Each entry is to be given again precisely, and no picture may be carried over.

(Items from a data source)
++++++++++++++++++++
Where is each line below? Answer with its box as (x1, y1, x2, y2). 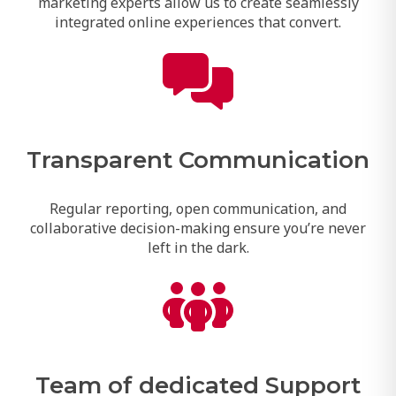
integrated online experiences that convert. (54, 11, 341, 31)
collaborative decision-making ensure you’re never (29, 217, 366, 237)
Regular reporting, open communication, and (49, 197, 346, 217)
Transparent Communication (26, 144, 369, 173)
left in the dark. (147, 236, 249, 256)
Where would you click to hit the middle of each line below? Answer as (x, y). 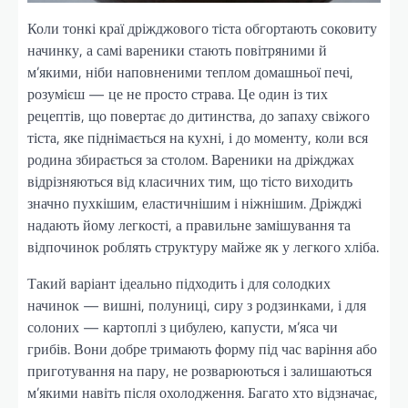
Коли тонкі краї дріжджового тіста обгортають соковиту (202, 28)
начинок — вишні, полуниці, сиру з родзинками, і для (197, 305)
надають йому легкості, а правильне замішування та (189, 224)
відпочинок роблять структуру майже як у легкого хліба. (203, 246)
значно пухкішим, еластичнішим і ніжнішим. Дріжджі (194, 203)
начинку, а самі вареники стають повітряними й (177, 50)
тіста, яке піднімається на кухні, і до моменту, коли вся (198, 137)
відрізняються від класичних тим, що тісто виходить (190, 181)
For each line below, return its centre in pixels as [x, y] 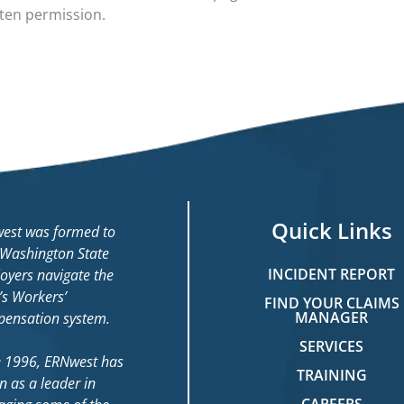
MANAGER [332, 317]
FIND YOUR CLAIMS [331, 303]
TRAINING [331, 375]
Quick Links [331, 230]
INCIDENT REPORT [332, 274]
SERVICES [332, 346]
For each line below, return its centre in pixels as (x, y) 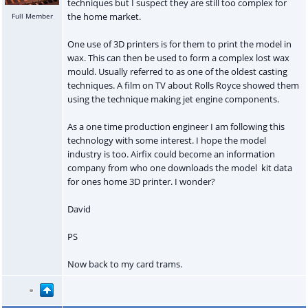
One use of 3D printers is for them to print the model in (179, 44)
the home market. (104, 16)
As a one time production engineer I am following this (176, 126)
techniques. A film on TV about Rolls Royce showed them (183, 85)
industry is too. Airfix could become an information (171, 154)
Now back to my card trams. (124, 264)
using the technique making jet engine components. (173, 99)
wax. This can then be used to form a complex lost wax (178, 57)
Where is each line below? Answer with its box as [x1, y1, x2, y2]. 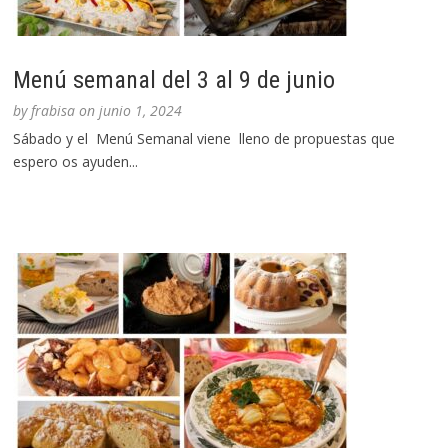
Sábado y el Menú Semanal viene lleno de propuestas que [13, 129, 396, 149]
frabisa [31, 101, 76, 121]
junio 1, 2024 [99, 101, 183, 121]
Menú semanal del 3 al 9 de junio [13, 66, 336, 95]
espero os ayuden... [13, 152, 139, 172]
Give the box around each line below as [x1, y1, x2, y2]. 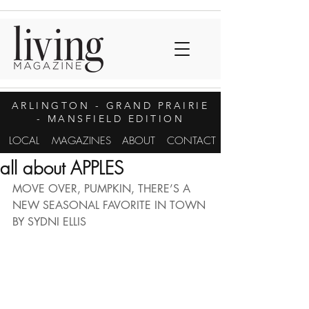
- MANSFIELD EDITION [36, 112, 185, 125]
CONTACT [167, 134, 216, 148]
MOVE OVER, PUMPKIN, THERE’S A [12, 181, 194, 196]
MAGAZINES [51, 134, 111, 148]
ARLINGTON [11, 99, 90, 112]
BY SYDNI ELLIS [12, 215, 86, 229]
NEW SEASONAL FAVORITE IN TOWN [12, 198, 206, 212]
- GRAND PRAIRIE [90, 99, 210, 112]
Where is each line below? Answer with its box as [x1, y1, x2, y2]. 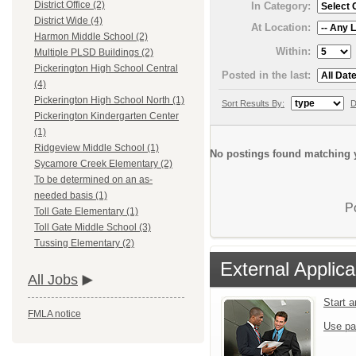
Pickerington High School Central [34, 63, 178, 75]
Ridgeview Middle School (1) [34, 142, 159, 154]
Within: [276, 44, 311, 57]
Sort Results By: [222, 98, 284, 108]
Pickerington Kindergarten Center [34, 110, 179, 122]
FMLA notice [28, 308, 81, 320]
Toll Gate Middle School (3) [34, 222, 151, 234]
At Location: [251, 21, 311, 33]
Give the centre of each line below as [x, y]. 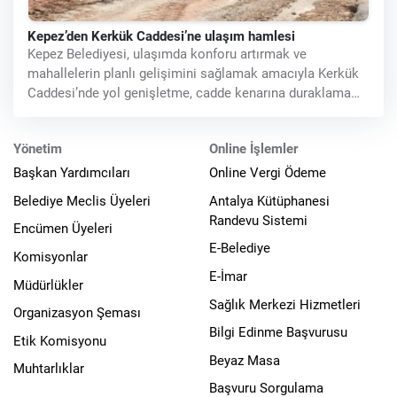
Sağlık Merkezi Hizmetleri [285, 304]
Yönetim [38, 149]
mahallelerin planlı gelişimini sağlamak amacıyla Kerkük [193, 73]
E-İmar [228, 276]
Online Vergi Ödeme [268, 173]
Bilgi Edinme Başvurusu [278, 333]
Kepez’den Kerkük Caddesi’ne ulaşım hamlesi [161, 36]
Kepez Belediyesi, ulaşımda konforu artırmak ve [167, 54]
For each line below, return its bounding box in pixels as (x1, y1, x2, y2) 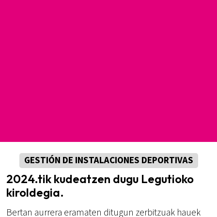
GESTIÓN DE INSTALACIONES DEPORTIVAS (24, 154, 193, 168)
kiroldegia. (6, 185, 64, 200)
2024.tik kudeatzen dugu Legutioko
++++++++++++++++++++
EXERCISE RESPONSE ▸
Where is each line below? Answer with its box as (x1, y1, x2, y2). 
integrated online experiences that convert. (54, 11, 341, 31)
collaborative decision-making ensure you’re never (29, 217, 366, 237)
Regular reporting, open communication, and (49, 197, 346, 217)
Transparent Communication (26, 144, 369, 173)
left in the dark. (147, 236, 249, 256)
Where would you click to hit the middle of each line below? Answer as (x, y). 
Коли тонкі краї дріжджового тіста обгортають соковиту (202, 28)
начинок — вишні, полуниці, сиру з родзинками, і для (197, 305)
надають йому легкості, а правильне замішування та (189, 224)
відпочинок роблять структуру майже як у легкого хліба. (203, 246)
значно пухкішим, еластичнішим і ніжнішим. Дріжджі (194, 203)
начинку, а самі вареники стають повітряними й (177, 50)
тіста, яке піднімається на кухні, і до моменту, коли вся (198, 137)
відрізняються від класичних тим, що тісто виходить (190, 181)
For each line below, return its centre in pixels as [x, y] 
MANAGER [332, 317]
FIND YOUR CLAIMS [331, 303]
TRAINING [331, 375]
Quick Links [331, 230]
INCIDENT REPORT [332, 274]
SERVICES [332, 346]
For each line below, return its centre in pixels as (x, y) 
One use of 3D printers is for them to print the model in (179, 44)
the home market. (104, 16)
As a one time production engineer I am following this (176, 126)
techniques. A film on TV about Rolls Royce showed them (183, 85)
industry is too. Airfix could become an information (171, 154)
Now back to my card trams. (124, 264)
using the technique making jet engine components. (173, 99)
wax. This can then be used to form a complex lost wax (178, 57)
Where is each line below? Answer with its box as [x1, y1, x2, y2]. 
Sábado y el Menú Semanal viene lleno de propuestas que [13, 129, 396, 149]
frabisa [31, 101, 76, 121]
junio 1, 2024 [99, 101, 183, 121]
Menú semanal del 3 al 9 de junio [13, 66, 336, 95]
espero os ayuden... [13, 152, 139, 172]
Give the box around each line below as [x1, y1, x2, y2]. 
- MANSFIELD EDITION [36, 112, 185, 125]
CONTACT [167, 134, 216, 148]
MOVE OVER, PUMPKIN, THERE’S A [12, 181, 194, 196]
MAGAZINES [51, 134, 111, 148]
ARLINGTON [11, 99, 90, 112]
BY SYDNI ELLIS [12, 215, 86, 229]
NEW SEASONAL FAVORITE IN TOWN [12, 198, 206, 212]
- GRAND PRAIRIE [90, 99, 210, 112]
Where is each line below? Answer with its box as [x1, y1, x2, y2]. 
Pickerington High School Central [34, 63, 178, 75]
Ridgeview Middle School (1) [34, 142, 159, 154]
Within: [276, 44, 311, 57]
Sort Results By: [222, 98, 284, 108]
Pickerington Kindergarten Center [34, 110, 179, 122]
FMLA notice [28, 308, 81, 320]
Toll Gate Middle School (3) [34, 222, 151, 234]
At Location: [251, 21, 311, 33]
Give the centre of each line below as [x, y]. 
Sağlık Merkezi Hizmetleri [285, 304]
Yönetim [38, 149]
mahallelerin planlı gelişimini sağlamak amacıyla Kerkük [193, 73]
E-İmar [228, 276]
Online Vergi Ödeme [268, 173]
Bilgi Edinme Başvurusu [278, 333]
Kepez’den Kerkük Caddesi’ne ulaşım hamlesi [161, 36]
Kepez Belediyesi, ulaşımda konforu artırmak ve [167, 54]
For each line below, return its bounding box in pixels as (x1, y1, x2, y2) 
GESTIÓN DE INSTALACIONES DEPORTIVAS (24, 154, 193, 168)
kiroldegia. (6, 185, 64, 200)
2024.tik kudeatzen dugu Legutioko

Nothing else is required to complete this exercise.